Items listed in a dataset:

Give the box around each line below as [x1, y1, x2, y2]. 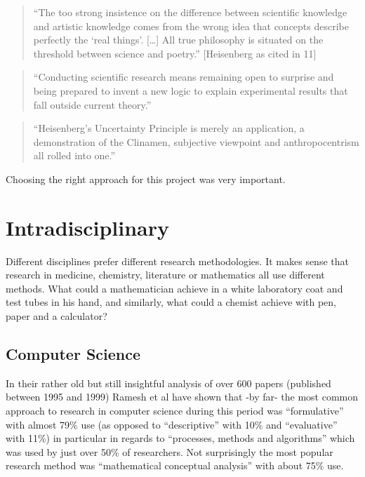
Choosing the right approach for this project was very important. [6, 171, 286, 186]
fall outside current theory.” [33, 97, 152, 112]
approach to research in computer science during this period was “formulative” [6, 403, 344, 418]
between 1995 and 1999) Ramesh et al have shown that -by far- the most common [6, 389, 359, 404]
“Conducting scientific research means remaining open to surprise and [33, 69, 334, 84]
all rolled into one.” [33, 148, 116, 163]
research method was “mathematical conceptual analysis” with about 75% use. [6, 458, 344, 473]
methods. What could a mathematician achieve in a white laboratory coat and [6, 281, 343, 295]
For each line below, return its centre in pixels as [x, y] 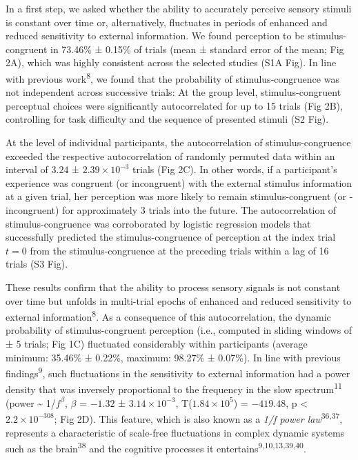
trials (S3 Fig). [37, 264]
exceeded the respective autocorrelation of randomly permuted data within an [170, 156]
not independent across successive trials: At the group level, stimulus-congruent [173, 92]
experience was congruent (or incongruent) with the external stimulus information [179, 182]
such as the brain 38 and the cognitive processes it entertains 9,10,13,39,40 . [156, 447]
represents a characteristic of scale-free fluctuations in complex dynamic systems [175, 432]
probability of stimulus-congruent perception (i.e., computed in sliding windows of [179, 330]
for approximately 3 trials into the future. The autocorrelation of [199, 209]
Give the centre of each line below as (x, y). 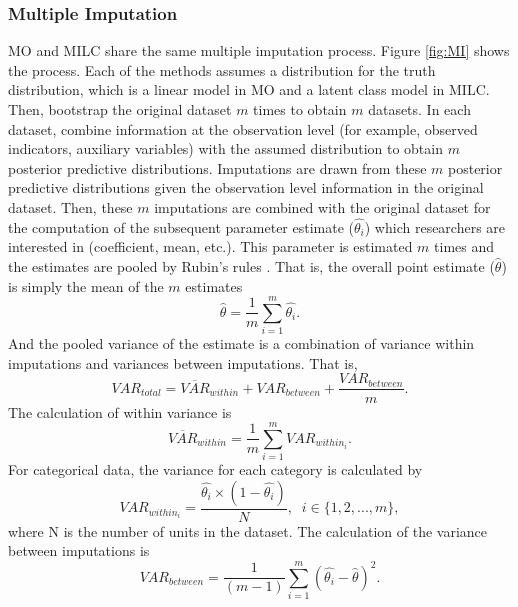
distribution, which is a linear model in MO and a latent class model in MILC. (249, 89)
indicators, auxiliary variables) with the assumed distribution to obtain (225, 148)
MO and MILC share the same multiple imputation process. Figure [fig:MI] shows (259, 50)
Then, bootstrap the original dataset (120, 109)
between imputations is (79, 550)
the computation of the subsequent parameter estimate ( (181, 226)
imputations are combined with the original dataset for (322, 206)
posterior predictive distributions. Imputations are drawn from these (217, 167)
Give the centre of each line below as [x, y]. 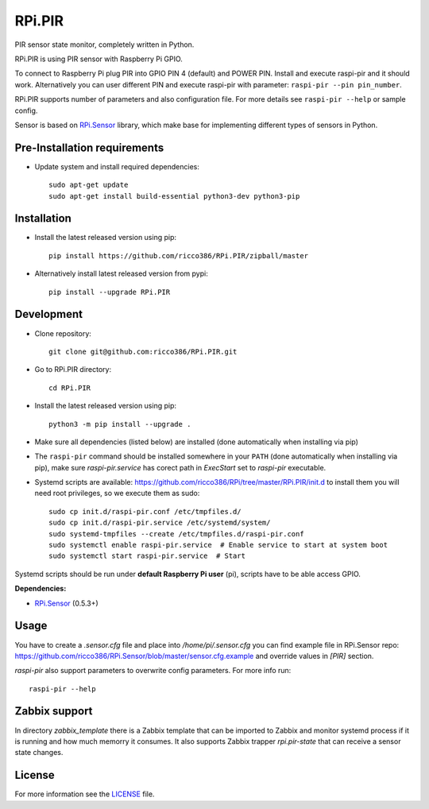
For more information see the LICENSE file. [85, 794]
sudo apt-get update [89, 185]
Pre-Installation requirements [89, 147]
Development [49, 314]
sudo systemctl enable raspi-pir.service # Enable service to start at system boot [218, 545]
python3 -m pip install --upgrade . [120, 424]
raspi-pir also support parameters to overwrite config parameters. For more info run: [153, 671]
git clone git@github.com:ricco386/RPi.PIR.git [143, 351]
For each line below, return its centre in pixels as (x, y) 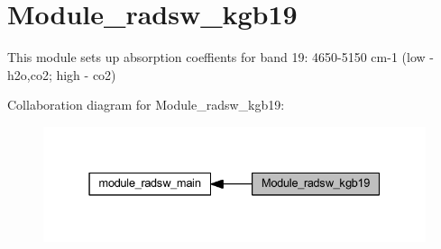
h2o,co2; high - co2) (62, 74)
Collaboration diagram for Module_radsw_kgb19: (146, 105)
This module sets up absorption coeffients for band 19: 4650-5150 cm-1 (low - (220, 57)
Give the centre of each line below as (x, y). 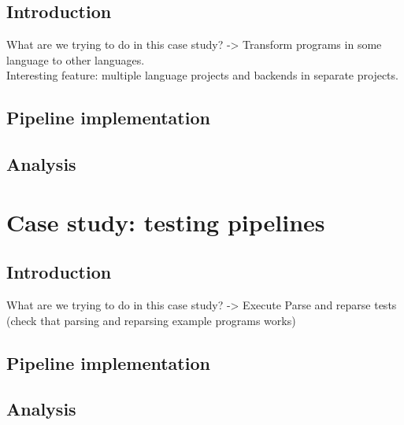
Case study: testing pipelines (166, 222)
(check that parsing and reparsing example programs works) (151, 320)
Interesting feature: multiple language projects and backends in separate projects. (202, 75)
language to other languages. (76, 59)
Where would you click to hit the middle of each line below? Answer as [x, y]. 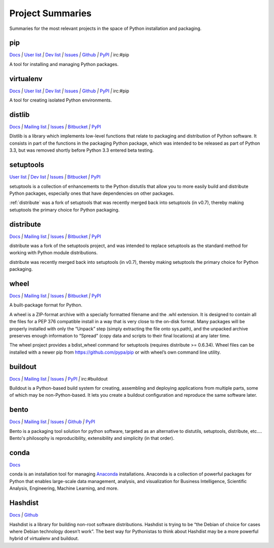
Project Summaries [50, 13]
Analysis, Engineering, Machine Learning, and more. [64, 488]
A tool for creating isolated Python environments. [61, 100]
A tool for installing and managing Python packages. [64, 64]
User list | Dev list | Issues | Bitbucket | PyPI [55, 177]
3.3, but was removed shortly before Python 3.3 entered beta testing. [82, 150]
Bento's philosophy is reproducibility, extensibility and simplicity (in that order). [92, 438]
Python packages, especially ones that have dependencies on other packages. [92, 193]
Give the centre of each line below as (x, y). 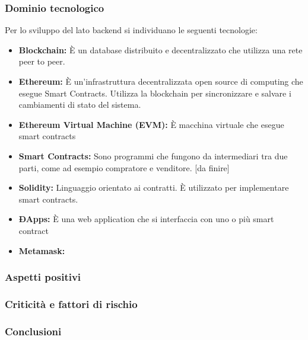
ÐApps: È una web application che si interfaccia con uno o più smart (146, 219)
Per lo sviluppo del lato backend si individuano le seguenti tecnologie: (131, 30)
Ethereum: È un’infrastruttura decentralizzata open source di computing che (161, 81)
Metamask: (42, 250)
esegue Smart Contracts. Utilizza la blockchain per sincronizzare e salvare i (155, 93)
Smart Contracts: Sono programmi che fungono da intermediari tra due (153, 155)
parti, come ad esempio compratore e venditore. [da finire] (124, 167)
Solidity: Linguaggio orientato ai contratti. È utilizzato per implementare (154, 187)
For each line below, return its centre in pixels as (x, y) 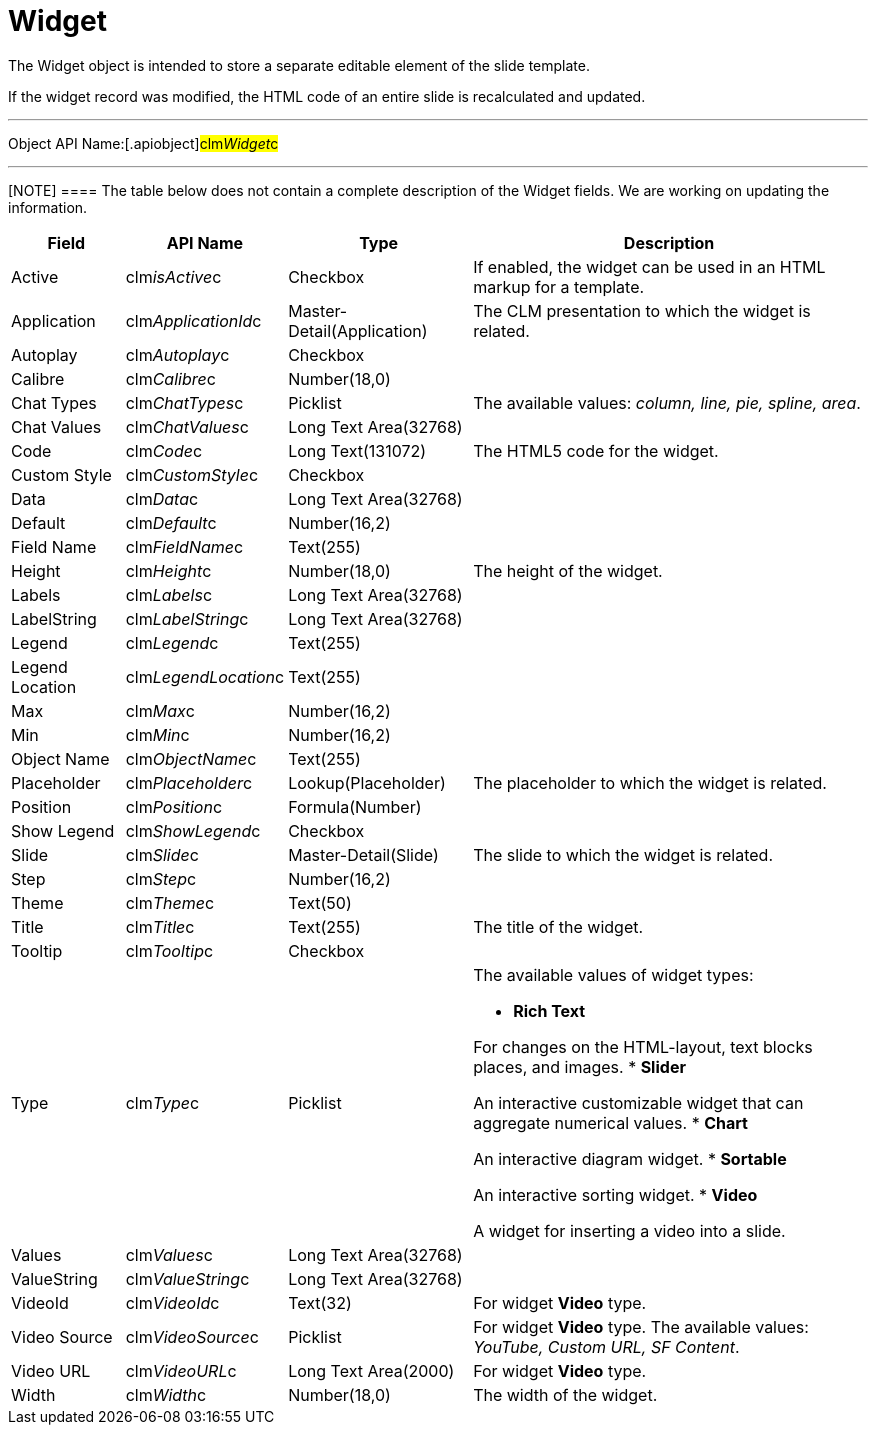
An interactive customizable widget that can (638, 1102)
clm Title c (160, 926)
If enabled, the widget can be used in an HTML (649, 266)
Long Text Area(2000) (371, 1370)
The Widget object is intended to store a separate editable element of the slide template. (299, 65)
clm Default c (171, 522)
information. (48, 207)
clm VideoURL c (181, 1370)

* Try it
Starting at the line that contains "Metamask: (42, 250)", please write out every line to the end of the entries, inclusive, copied exactly and with pictures omitted.

* Reply to the exercise
Metamask: (42, 250)
esegue Smart Contracts. Utilizza la blockchain per sincronizzare e salvare i (155, 93)
Smart Contracts: Sono programmi che fungono da intermediari tra due (153, 155)
parti, come ad esempio compratore e venditore. [da finire] (124, 167)
Solidity: Linguaggio orientato ai contratti. È utilizzato per implementare (154, 187)
For each line below, return its centre in pixels as (x, y) 
An interactive customizable widget that can (638, 1102)
clm Title c (160, 926)
If enabled, the widget can be used in an HTML (649, 266)
Long Text Area(2000) (371, 1370)
The Widget object is intended to store a separate editable element of the slide template. (299, 65)
clm Default c (171, 522)
information. (48, 207)
clm VideoURL c (181, 1370)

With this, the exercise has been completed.